**ACTIVITY**.
No pictures should appear. The lines from the beginning of the listing through the one holding "is a high abstraction" must be reproduced exactly, and nothing more.

**RECORDS PROVIDED**.
"""

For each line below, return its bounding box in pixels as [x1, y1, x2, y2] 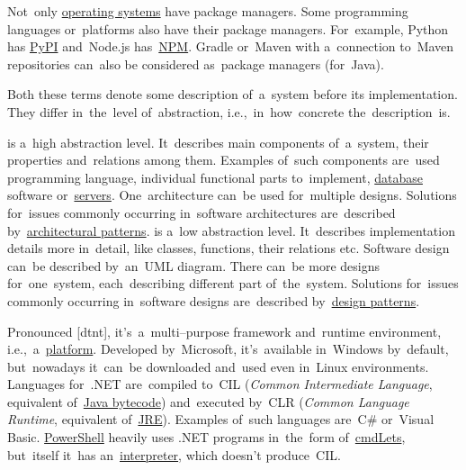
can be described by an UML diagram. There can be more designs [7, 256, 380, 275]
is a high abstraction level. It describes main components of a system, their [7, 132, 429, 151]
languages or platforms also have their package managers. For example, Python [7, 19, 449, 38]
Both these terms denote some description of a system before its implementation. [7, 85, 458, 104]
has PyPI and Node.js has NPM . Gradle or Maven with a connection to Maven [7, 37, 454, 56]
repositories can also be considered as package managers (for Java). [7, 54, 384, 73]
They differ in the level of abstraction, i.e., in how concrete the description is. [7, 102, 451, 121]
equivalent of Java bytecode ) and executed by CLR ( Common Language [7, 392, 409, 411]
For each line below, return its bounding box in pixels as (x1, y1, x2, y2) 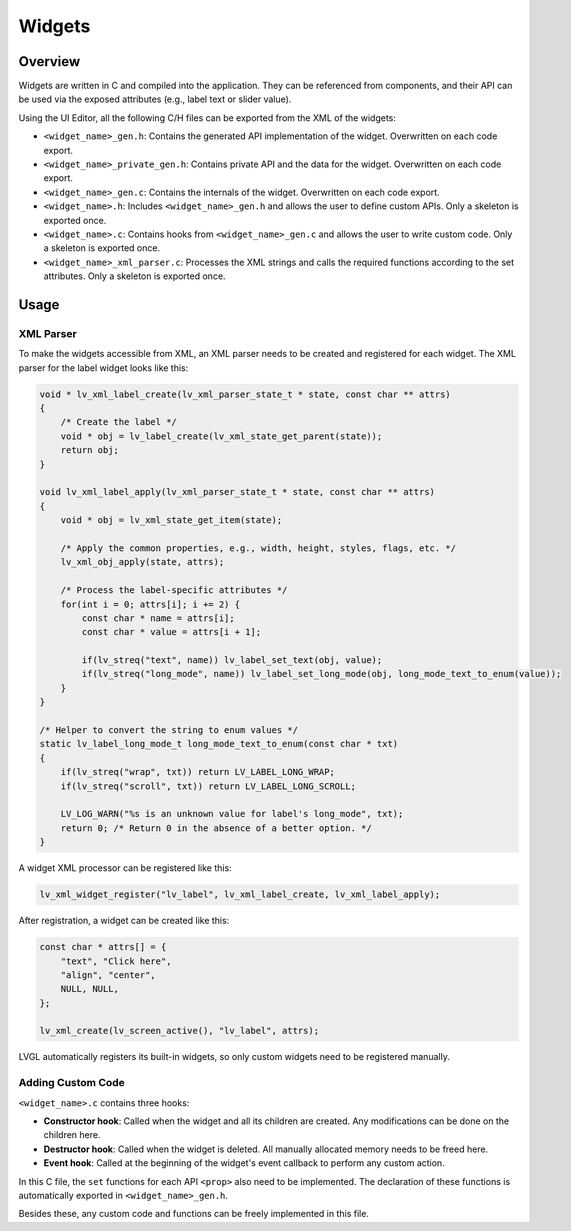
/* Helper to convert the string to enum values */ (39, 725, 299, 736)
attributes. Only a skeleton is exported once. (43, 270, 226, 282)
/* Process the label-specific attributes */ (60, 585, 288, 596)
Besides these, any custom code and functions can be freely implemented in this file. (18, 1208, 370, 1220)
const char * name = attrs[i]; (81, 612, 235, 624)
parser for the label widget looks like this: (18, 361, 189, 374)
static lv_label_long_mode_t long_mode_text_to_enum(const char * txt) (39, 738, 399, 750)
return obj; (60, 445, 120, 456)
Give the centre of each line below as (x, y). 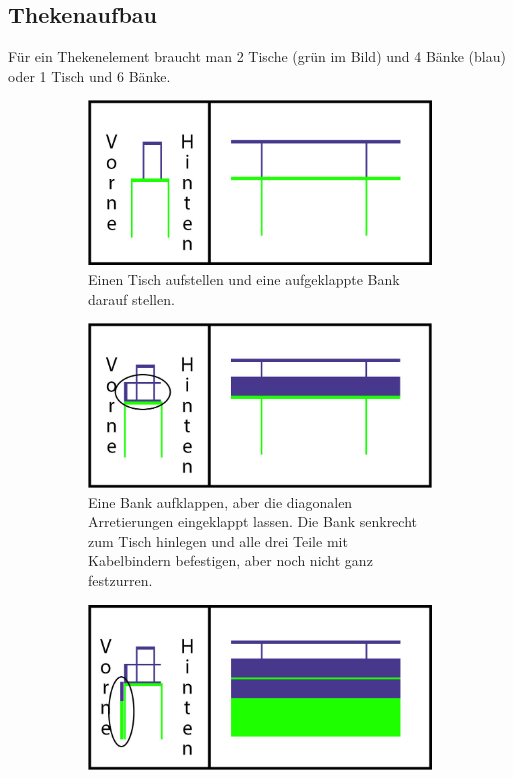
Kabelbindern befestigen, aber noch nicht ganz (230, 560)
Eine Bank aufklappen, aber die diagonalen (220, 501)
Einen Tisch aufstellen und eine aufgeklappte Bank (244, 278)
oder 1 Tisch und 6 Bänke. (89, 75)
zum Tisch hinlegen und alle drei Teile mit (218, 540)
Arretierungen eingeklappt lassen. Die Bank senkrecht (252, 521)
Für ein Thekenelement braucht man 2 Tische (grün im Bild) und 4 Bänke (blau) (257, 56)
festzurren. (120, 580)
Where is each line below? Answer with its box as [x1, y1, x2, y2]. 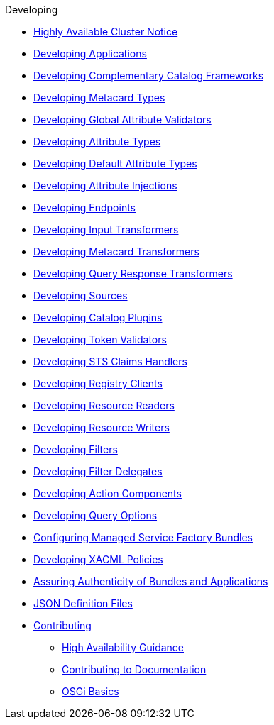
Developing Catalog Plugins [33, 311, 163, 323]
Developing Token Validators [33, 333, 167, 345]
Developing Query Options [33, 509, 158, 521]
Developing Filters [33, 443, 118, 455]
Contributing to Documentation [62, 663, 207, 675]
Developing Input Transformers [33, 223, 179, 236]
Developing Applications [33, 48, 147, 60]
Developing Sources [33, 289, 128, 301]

"""

**ANSWER SECTION**.
For each line below, return its bounding box in pixels as [x1, y1, x2, y2] 
can be described by an UML diagram. There can be more designs [7, 256, 380, 275]
is a high abstraction level. It describes main components of a system, their [7, 132, 429, 151]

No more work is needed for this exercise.